I nodded at him and took my designated spot a few feet away.
"Chuck," Jeff said, "we're going to lift this thing off you. I can't guarantee it won't hurt, but you know how this goes."
"I know how this goes," my grandfather agreed, wincing as he prepared himself.
I squatted again, this time reaching under my grandfather's armpits, ready to move him when the weight was lifted.
Jeff rolled his shoulders, moved to the end of the beam, and braced himself against it, one knee forward, the other leg extended back. He blew out three quick breaths in succession.
"One . . . two . . . three!" he said. He pushed the top of the beam upward, levering it just enough to lift the weight from my grandfather's abdomen. I dragged him away, his feet clearing the beam's path just as Jeff let it drop again.
My grandfather blinked. "That did hurt," he said.
And then his eyes closed, sending my heart racing again. "Jeff, we have to get him out of here," I said, but the last of my sentence was muted by a crash above us that sent a bevy of sparks over us . . . and covered the gap we'd used to get into the basement with flaming drywall.
"On it," Jeff said. He scooped my grandfather up and headed toward the back of the basement.
"Where are you going?"
"Back bedroom.

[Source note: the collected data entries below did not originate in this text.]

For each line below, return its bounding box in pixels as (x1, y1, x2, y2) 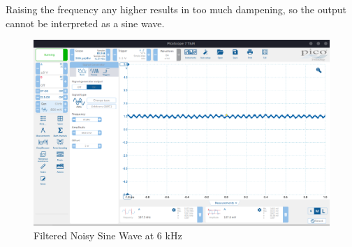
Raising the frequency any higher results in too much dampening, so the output (6, 2, 346, 16)
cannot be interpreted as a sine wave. (6, 15, 165, 30)
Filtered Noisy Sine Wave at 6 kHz (34, 228, 182, 243)

Emergency window."
I hadn't even remembered there was a bedroom back there, much less a window.
"Right behind you," I said, listening for his footsteps in front of me, as I certainly couldn't see anything. I covered my mouth with a hand, smoke from the fire upstairs beginning to funnel down through the cracks in the ceiling.
Jeff moved swiftly through the serpentine basement hallway, around corners and into a small back room where, I now remembered, my grandmother had kept our Christmas presents before they were wrapped. My sister and I had dug through the closet on occasion, trying to figure out which one of us got the Lite Brite and the doll that wet itself.
But those presents were long gone. Instead, we fixed our sights on the small window that was about to become our escape route.
"Open it," Jeff directed, and I pulled a stool over to the window and unlatched the window frames, which opened into a window well.